• The task
Report each line of the entries that contains the word "dieses", copied in full.
Top of Exercise input
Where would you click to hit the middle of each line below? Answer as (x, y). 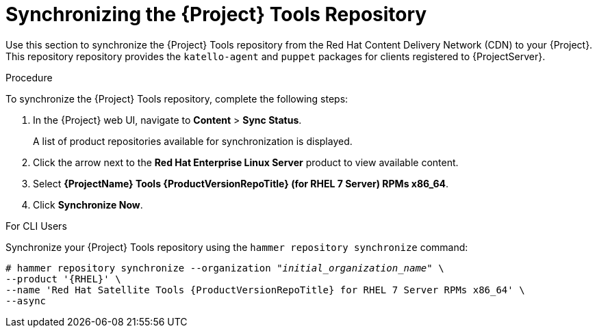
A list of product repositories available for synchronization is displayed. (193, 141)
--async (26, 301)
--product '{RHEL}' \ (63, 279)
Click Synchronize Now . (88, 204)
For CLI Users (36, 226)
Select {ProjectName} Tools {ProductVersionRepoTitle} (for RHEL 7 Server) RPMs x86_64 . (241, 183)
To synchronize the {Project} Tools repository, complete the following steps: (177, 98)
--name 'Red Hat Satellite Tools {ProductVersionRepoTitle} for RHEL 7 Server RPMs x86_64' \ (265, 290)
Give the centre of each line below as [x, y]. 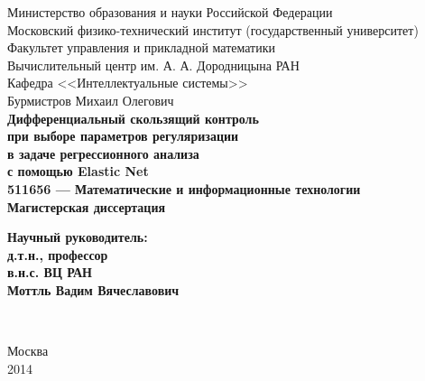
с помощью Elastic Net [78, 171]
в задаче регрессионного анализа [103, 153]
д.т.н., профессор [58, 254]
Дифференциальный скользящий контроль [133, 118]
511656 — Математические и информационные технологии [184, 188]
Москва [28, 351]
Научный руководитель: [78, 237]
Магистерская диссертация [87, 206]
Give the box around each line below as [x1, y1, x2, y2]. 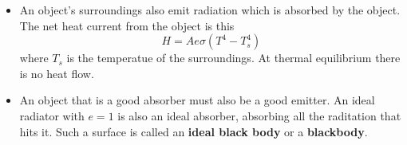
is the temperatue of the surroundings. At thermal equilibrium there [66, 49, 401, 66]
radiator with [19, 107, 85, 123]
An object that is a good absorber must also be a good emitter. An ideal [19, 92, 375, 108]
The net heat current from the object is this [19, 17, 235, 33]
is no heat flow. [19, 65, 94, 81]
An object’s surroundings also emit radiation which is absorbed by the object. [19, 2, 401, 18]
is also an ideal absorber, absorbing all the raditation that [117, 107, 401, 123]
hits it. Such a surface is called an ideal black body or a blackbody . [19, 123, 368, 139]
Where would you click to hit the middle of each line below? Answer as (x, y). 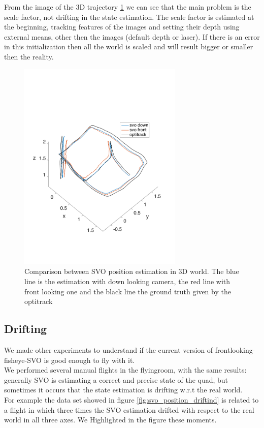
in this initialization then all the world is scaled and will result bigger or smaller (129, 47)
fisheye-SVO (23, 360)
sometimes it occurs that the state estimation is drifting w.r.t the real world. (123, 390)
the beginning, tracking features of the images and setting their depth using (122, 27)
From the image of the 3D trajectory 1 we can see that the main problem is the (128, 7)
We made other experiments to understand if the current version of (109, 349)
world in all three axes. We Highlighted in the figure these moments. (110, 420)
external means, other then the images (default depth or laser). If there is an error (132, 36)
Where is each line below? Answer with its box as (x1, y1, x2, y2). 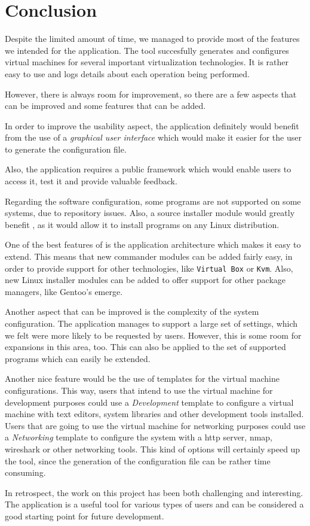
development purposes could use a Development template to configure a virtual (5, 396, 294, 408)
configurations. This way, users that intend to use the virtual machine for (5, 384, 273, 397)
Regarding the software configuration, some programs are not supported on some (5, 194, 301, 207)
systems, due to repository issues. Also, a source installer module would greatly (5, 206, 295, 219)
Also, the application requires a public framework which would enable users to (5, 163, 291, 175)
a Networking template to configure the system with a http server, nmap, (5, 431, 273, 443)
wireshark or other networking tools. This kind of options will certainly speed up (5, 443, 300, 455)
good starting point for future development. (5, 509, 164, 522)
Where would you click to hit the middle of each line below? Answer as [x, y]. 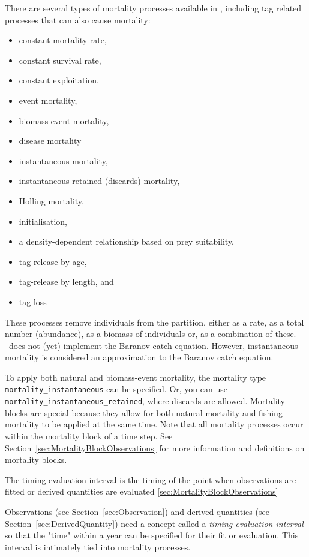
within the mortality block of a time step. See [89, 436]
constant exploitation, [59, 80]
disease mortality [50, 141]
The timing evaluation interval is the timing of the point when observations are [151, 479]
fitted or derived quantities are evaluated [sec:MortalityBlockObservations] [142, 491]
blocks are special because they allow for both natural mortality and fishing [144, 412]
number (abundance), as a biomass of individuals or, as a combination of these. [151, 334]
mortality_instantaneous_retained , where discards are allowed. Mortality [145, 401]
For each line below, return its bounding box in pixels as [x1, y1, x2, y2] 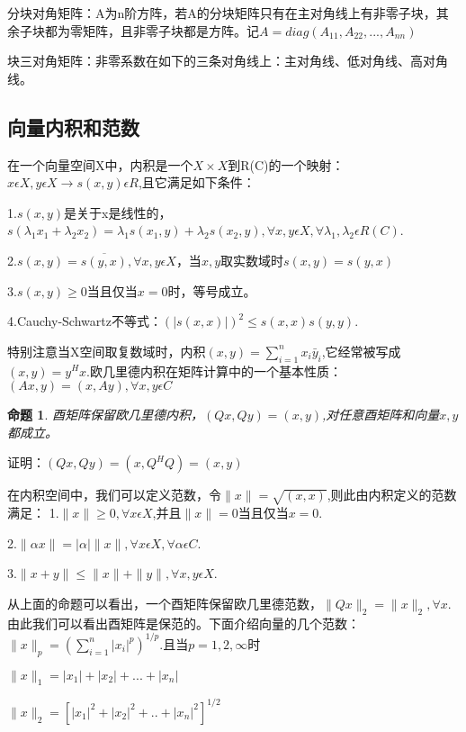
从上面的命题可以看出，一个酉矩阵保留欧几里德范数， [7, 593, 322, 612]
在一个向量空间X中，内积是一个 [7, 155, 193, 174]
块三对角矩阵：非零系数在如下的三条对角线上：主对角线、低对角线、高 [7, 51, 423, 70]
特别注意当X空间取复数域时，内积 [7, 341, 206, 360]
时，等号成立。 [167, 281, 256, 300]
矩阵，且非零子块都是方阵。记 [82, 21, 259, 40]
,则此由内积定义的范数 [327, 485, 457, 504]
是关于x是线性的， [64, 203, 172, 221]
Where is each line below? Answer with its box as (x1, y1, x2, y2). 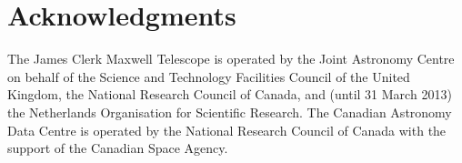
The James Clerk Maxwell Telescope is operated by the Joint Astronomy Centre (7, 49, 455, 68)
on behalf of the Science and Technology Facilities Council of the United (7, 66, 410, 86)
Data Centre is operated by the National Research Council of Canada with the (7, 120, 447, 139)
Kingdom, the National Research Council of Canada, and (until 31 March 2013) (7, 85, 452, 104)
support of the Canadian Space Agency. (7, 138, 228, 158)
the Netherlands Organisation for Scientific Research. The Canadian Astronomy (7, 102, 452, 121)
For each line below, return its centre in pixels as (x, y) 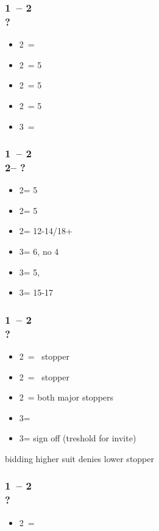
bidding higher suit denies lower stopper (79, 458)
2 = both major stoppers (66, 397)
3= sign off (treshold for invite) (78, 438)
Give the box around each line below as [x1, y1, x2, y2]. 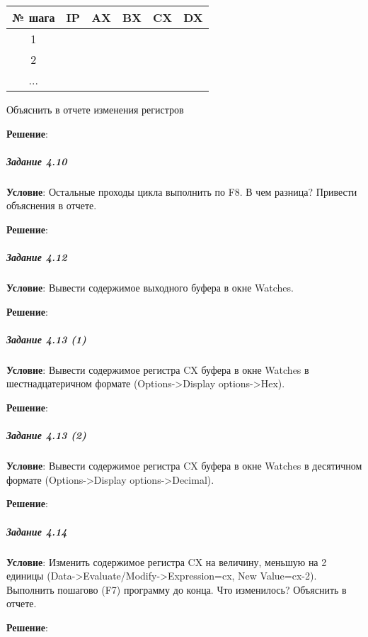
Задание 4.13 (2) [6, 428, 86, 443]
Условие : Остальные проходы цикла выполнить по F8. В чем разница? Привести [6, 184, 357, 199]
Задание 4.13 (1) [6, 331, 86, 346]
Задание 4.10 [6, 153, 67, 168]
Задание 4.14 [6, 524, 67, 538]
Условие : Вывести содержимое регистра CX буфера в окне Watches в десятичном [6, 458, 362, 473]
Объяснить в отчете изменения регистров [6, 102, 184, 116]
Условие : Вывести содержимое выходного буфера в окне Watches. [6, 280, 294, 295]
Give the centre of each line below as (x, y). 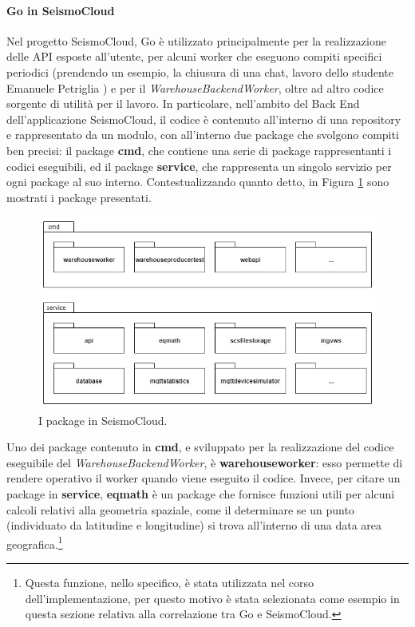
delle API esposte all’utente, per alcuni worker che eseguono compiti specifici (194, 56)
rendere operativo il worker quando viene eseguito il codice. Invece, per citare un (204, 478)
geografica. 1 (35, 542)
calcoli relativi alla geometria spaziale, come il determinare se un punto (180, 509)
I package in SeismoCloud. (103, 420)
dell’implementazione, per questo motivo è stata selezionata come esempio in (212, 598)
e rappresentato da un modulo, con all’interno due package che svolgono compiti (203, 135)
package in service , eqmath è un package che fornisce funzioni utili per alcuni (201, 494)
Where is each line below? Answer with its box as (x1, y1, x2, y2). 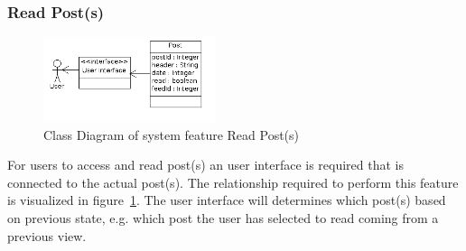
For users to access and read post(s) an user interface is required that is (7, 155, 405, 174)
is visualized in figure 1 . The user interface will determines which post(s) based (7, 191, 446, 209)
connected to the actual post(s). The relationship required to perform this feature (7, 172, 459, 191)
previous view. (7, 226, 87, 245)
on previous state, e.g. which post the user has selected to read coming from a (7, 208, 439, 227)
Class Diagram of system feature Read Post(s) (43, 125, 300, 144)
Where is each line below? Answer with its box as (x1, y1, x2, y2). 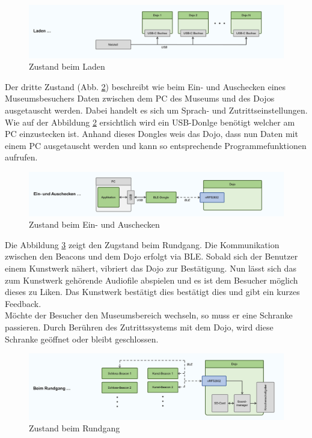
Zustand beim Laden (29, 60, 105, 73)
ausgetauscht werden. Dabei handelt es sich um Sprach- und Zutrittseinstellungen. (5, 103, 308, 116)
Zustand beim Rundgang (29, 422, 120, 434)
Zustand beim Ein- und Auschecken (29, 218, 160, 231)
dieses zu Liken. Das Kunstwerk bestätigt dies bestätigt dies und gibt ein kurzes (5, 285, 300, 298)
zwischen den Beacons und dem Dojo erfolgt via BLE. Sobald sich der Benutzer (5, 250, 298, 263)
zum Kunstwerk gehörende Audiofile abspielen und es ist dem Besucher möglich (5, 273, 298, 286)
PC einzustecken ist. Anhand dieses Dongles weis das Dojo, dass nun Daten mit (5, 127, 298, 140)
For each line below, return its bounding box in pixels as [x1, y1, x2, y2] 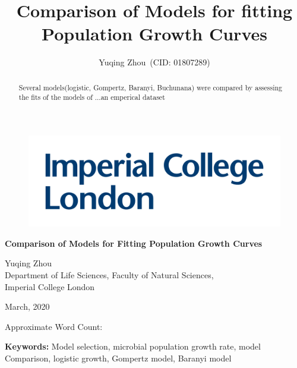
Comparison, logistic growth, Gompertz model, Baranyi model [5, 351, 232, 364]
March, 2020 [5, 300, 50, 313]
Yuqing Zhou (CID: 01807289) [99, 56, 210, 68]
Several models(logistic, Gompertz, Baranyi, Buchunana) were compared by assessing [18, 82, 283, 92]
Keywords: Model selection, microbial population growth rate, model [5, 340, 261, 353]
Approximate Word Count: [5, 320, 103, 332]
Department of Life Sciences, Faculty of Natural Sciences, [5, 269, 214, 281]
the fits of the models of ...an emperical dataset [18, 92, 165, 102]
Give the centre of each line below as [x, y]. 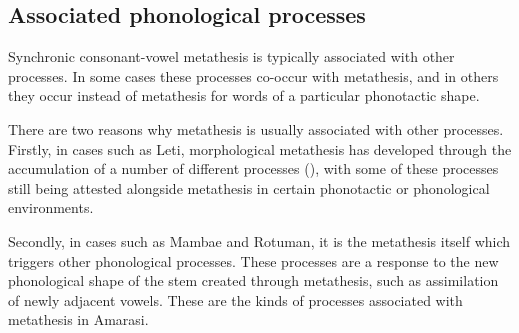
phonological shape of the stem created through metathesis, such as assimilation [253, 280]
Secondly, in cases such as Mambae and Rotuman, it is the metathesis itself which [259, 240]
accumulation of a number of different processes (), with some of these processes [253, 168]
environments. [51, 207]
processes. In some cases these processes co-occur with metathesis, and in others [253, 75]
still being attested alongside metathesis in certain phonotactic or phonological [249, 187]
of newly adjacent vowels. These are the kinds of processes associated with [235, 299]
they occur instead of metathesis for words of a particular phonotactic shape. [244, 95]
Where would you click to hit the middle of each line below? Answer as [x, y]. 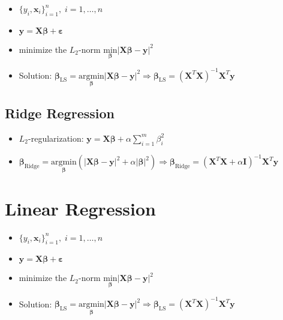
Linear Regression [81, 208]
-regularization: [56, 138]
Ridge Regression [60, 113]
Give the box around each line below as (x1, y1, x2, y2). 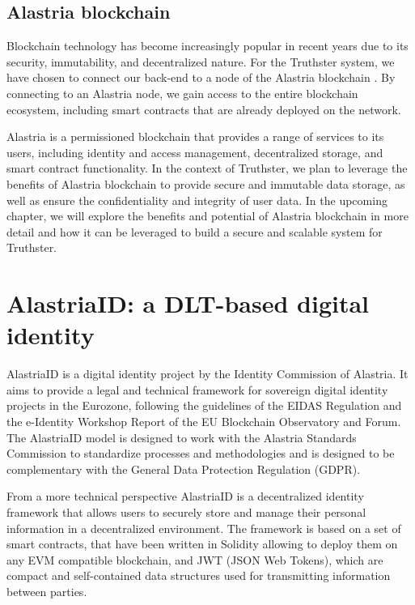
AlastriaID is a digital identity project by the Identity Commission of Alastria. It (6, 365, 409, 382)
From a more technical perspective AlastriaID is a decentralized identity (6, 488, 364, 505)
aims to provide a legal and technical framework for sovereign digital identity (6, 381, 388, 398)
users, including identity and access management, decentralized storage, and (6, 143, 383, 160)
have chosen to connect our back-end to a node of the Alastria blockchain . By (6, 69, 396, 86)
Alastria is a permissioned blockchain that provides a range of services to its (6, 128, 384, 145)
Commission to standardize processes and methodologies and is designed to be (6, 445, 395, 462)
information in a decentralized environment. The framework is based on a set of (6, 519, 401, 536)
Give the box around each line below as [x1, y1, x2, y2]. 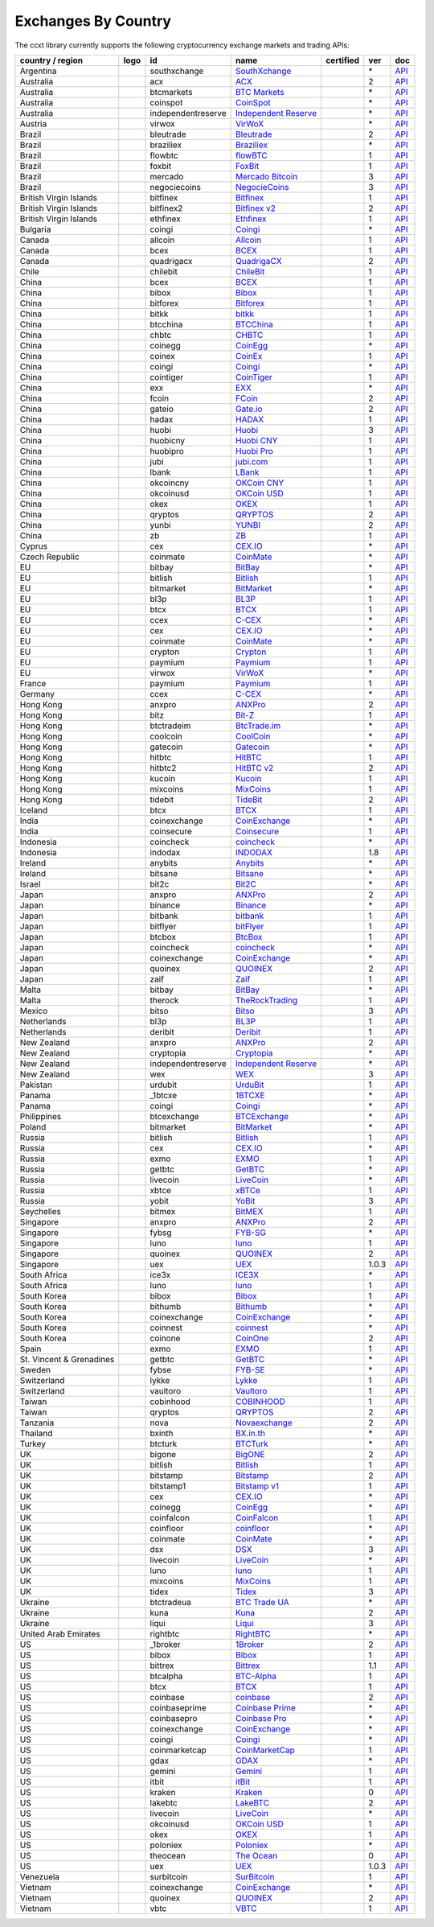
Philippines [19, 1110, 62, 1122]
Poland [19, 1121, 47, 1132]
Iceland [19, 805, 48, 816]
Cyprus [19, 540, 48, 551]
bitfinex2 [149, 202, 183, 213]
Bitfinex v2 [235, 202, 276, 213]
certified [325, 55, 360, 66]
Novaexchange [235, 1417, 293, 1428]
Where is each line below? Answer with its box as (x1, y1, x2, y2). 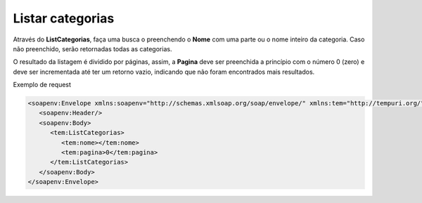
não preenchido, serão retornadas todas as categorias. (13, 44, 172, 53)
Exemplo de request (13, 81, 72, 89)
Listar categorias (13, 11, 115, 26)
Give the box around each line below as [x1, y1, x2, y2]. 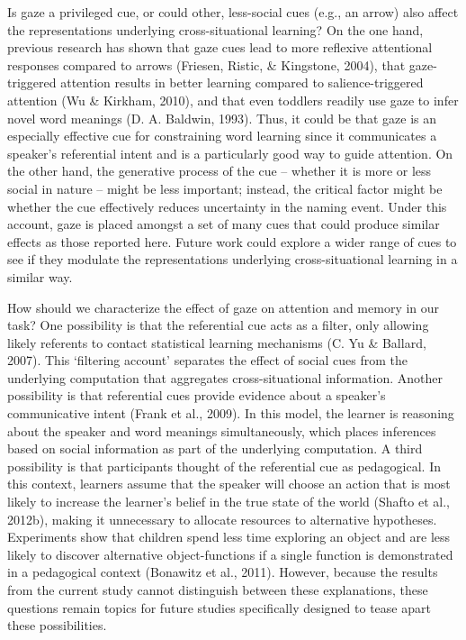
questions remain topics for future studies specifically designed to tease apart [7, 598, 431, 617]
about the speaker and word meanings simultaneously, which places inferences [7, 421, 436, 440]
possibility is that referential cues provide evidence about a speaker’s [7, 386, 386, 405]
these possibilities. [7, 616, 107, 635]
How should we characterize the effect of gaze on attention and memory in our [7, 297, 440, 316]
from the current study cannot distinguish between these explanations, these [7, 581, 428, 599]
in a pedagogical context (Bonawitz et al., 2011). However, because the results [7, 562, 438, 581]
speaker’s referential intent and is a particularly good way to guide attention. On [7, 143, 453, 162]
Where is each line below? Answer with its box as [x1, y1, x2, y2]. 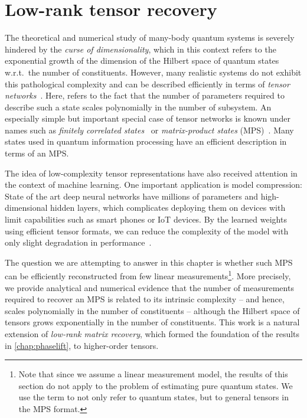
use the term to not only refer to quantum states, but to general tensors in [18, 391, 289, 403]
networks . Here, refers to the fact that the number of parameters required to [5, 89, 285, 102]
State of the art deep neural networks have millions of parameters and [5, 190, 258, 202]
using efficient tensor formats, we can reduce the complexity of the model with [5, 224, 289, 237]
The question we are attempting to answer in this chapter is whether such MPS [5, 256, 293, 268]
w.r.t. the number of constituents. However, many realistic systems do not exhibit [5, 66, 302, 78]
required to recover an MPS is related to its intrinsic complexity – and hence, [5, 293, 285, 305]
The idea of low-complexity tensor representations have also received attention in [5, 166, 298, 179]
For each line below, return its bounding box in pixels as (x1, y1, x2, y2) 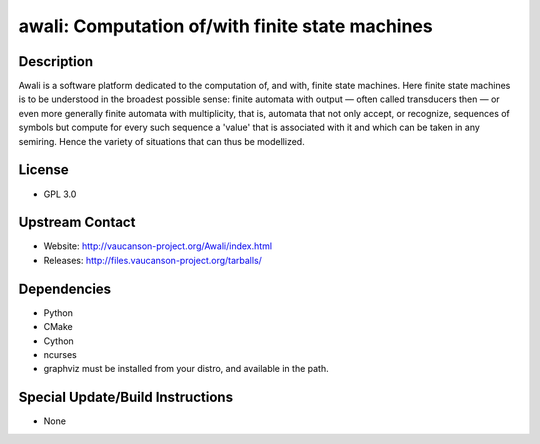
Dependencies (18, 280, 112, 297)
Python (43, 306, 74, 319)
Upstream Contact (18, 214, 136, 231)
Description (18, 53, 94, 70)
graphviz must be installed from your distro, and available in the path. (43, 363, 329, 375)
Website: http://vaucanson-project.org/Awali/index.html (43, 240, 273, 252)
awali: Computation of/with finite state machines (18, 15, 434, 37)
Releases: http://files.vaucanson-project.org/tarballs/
Bottom of Exercise input
• Solution for this exercise
dieses zu Liken. Das Kunstwerk bestätigt dies bestätigt dies und gibt ein kurzes (5, 285, 300, 298)
PC einzustecken ist. Anhand dieses Dongles weis das Dojo, dass nun Daten mit (5, 127, 298, 140)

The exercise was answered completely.